Mientras dejaba que la taza calentara mis manos, pensé en el viaje, y que no me dejarían subir al avión. Me volví a enojar. Luego, por alguna razón, mi mente volvió a viajar a Bahía Kanaaq, a la casa Blair, y los cazadores.
Es tu culpa, me dijo una voz. Pero los perros no sintieron mi olor, sino el de Aleu.
Estaban en Alaska buscándote a ti.
Quise gritar. Me contuve. Bebí café.
Aleu se acercó y sentó a mi lado, en un silencio ciertamente sospechoso. La observé un segundo antes de levantar mi taza en el aire.
—¿Quieres probar? —dije.
Ella se relamió los labios y asintió. El café no tenía nada parecido a azúcar, era amargo y áspero como una lija cayendo por la garganta hasta hacerte un agujero en la boca del estómago.
Le di la taza.
Ella primero lo olió y se dejó engañar por el aroma. Se la acercó a los labios y le dio un buen sorbo. La cara se le arrugó inmediatamente y empujó el café contra mí de nuevo. Ella tosió y escupió lo que quedaba al suelo.

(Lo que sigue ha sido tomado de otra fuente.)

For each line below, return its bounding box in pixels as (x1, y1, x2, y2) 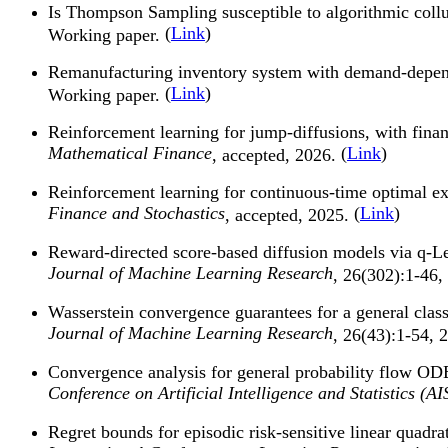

Pensé en reírme, pero no me pareció tan gracioso. Estaba enojado.
Cuando se recompuso, lo hizo con la cara roja. Me dio una mirada acalorada y pensé que ella me gritaría, pero en realidad solo me miró con fuego centellando en sus ojos, pero en realidad era el comienzo de algunas lágrimas.
Ella se alejó.
No me sentí mejor conmigo mismo. En todo caso, me odié un poco más.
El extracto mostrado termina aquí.